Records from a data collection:

_____

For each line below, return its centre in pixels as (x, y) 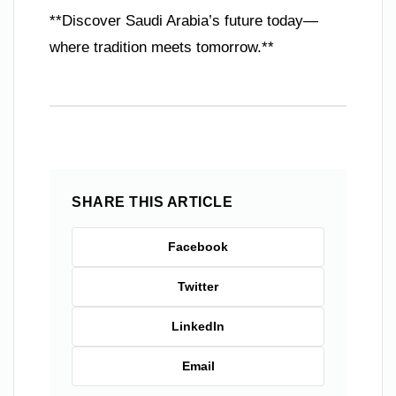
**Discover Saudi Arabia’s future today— (184, 20)
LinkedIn (198, 326)
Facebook (198, 246)
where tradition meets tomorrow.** (162, 47)
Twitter (198, 286)
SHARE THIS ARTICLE (152, 202)
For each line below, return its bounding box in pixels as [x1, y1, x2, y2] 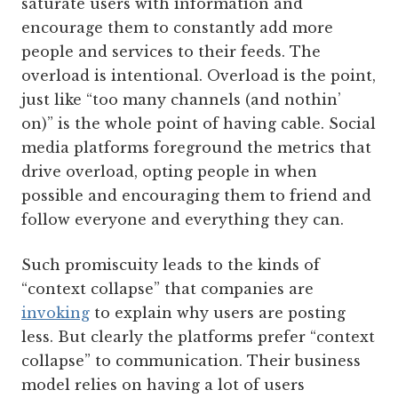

_____

The task
Copy all records exactly; omit images.

Solution to this problem
For each line below, return its centre in pixels as (x, y) 
**Discover Saudi Arabia’s future today— (184, 20)
LinkedIn (198, 326)
Facebook (198, 246)
where tradition meets tomorrow.** (162, 47)
Twitter (198, 286)
SHARE THIS ARTICLE (152, 202)
For each line below, return its bounding box in pixels as [x1, y1, x2, y2] 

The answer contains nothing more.